1. a. $0$; b. $-1$; c. $-1$; d. $0$
2. a. $-1$; b. $0$; c. $0$; d. $1$
3. a. $0$; b. $-1$; c. $-1$; d. $0$
4. a. $1$; b. $-1$; c. $0$; d. $0$
5. a. Second quadrant; b. Third quadrant
6. a. Fourth quadrant; b. First quadrant
7. a. $\theta=\frac{\pi}{2}+2k\pi,k\in\mathbb{Z}$; b. $\theta=\pi + 2k\pi,k\in\mathbb{Z}$; c. $\theta=k\pi,k\in\mathbb{Z}$; d.

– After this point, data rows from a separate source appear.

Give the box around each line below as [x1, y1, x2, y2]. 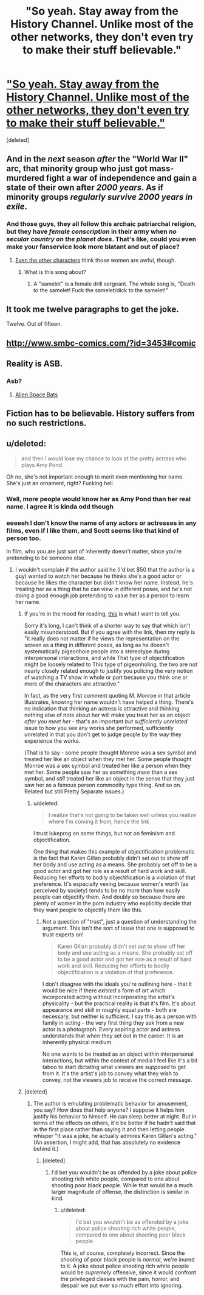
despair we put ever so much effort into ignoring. [60, 1282, 183, 1289]
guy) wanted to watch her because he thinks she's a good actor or [15, 572, 182, 580]
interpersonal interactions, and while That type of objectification [24, 654, 185, 661]
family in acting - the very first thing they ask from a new [42, 1019, 185, 1027]
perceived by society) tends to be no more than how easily [33, 886, 180, 894]
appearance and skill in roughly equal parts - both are [42, 1006, 177, 1013]
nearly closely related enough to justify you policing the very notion [24, 667, 193, 674]
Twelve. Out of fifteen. [6, 320, 63, 328]
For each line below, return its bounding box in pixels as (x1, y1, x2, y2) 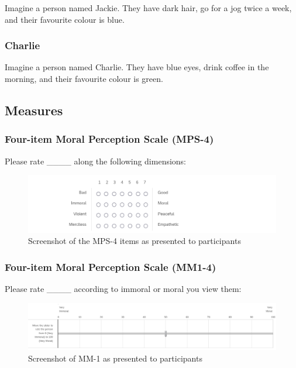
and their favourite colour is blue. (5, 13, 125, 25)
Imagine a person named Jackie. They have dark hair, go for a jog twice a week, (5, 2, 292, 13)
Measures (5, 101, 63, 119)
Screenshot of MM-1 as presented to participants (28, 352, 202, 364)
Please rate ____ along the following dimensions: (5, 154, 187, 167)
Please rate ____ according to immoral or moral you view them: (5, 282, 242, 294)
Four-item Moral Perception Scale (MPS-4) (5, 132, 214, 146)
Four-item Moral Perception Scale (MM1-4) (5, 259, 216, 274)
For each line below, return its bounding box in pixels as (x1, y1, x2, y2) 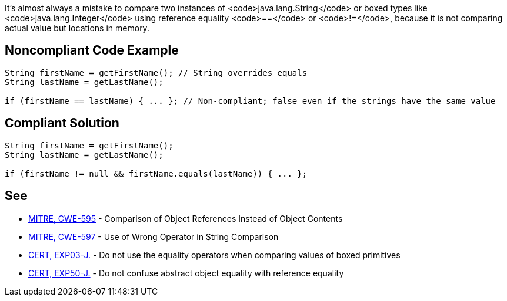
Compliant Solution (5, 116, 119, 131)
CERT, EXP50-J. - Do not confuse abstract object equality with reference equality (28, 268, 344, 278)
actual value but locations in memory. (5, 23, 149, 33)
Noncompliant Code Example (5, 43, 179, 58)
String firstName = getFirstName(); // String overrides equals (5, 67, 308, 77)
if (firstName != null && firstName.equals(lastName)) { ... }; (5, 168, 308, 178)
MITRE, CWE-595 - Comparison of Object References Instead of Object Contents (28, 213, 343, 224)
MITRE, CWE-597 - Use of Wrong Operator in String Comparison (28, 231, 279, 242)
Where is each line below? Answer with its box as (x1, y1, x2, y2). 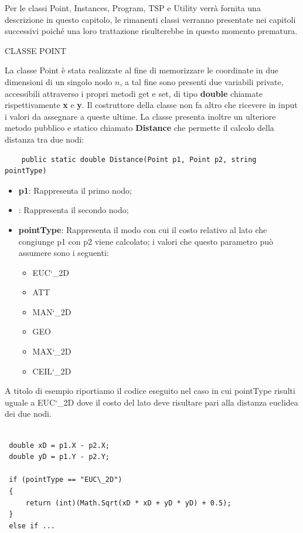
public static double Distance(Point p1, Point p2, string (21, 155, 257, 164)
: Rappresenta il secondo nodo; (18, 204, 129, 216)
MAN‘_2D (32, 305, 72, 318)
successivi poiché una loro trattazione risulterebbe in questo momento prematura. (5, 25, 298, 37)
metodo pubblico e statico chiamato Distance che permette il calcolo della (5, 122, 274, 134)
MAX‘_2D (32, 345, 72, 357)
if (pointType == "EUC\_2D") (9, 475, 122, 484)
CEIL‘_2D (32, 365, 72, 377)
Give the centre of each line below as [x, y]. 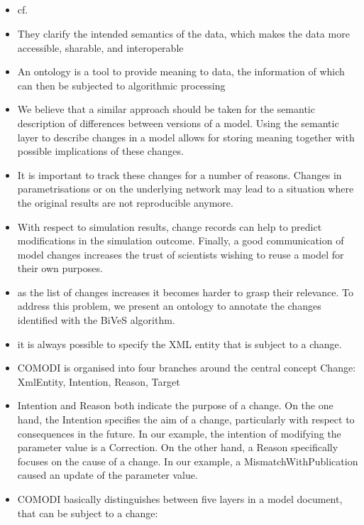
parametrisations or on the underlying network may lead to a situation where [186, 189]
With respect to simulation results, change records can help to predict [170, 226]
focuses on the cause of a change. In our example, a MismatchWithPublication [188, 461]
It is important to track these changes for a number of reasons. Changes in [180, 174]
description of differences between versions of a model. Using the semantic [178, 123]
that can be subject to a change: [88, 513]
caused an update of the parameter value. [107, 475]
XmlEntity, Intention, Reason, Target [99, 381]
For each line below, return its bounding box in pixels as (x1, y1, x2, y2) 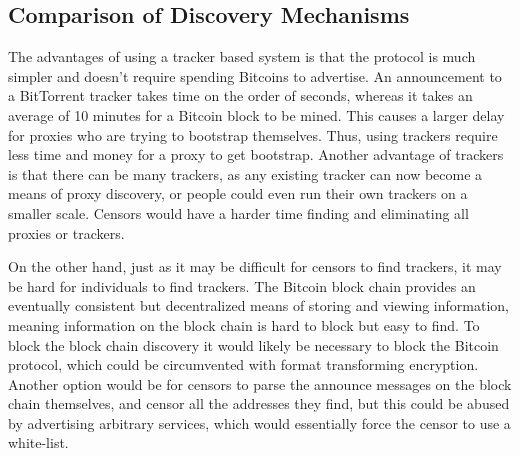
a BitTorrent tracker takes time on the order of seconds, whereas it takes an (8, 85, 473, 106)
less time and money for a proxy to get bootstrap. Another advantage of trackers (8, 144, 504, 165)
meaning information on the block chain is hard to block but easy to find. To (8, 314, 480, 335)
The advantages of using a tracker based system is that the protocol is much (8, 46, 476, 67)
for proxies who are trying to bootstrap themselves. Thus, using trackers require (8, 124, 498, 145)
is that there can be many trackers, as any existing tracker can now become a (8, 163, 483, 184)
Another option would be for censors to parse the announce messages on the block (8, 373, 512, 394)
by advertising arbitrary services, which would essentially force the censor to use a (8, 412, 511, 433)
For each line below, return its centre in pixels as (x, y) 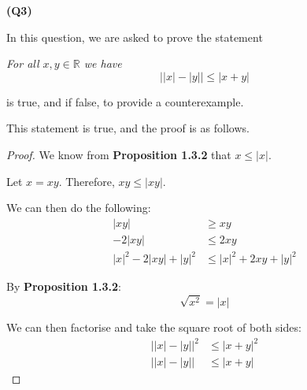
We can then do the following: (79, 208)
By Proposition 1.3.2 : (64, 286)
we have (103, 63)
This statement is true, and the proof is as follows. (128, 128)
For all (23, 63)
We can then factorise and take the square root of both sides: (154, 327)
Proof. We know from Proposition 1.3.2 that (119, 154)
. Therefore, (87, 181)
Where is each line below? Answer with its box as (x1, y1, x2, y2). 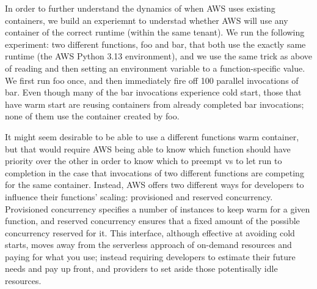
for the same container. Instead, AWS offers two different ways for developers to (5, 178, 304, 191)
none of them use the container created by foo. (5, 110, 180, 122)
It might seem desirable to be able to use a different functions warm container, (5, 130, 299, 143)
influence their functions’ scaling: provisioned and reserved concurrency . (5, 190, 273, 203)
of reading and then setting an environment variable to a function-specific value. (5, 61, 305, 74)
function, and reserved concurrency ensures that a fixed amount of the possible (5, 214, 300, 227)
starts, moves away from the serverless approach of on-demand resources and (5, 238, 292, 251)
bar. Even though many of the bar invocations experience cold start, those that (5, 86, 302, 99)
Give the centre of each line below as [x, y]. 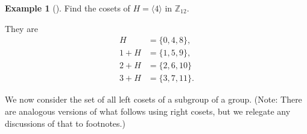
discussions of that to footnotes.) [65, 123]
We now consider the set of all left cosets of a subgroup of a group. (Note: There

No solution
8. a. $\theta = 2k\pi,k\in\mathbb{Z}$; b. $\theta=\frac{3\pi}{2}+2k\pi,k\in\mathbb{Z}$; c. $\theta=\frac{\pi}{2}+k\pi,k\in\mathbb{Z}$; d. No solution
9. a. $0$; b. Negative; c. Negative; d. Negative
10. a. Negative; b. Positive; c. Negative; d. $0$
11. a. Positive; b. Negative; c. Positive; d. Positive
12. a. Positive; b. Positive; c. Negative; d. Positive
13. a. Negative; b. Negative; c. $0$; d. Positive
14. a. Positive; b. Positive; c. Negative; d. Positive
15. a. Positive; b. Negative; c. $0$; d. Positive
16. a. Positive; b. Negative; c. $0$; d. Negative
17. $\sin\theta=\frac{4}{5},\cos\theta=\frac{3}{5}$
18. $\sin\theta=-\frac{\sqrt{10}}{10},\cos\theta=-\frac{3\sqrt{10}}{10}$
19. $\sin\theta=\frac{5}{13},\cos\theta=\frac{12}{13}$
20. Insufficient data for a complete answer.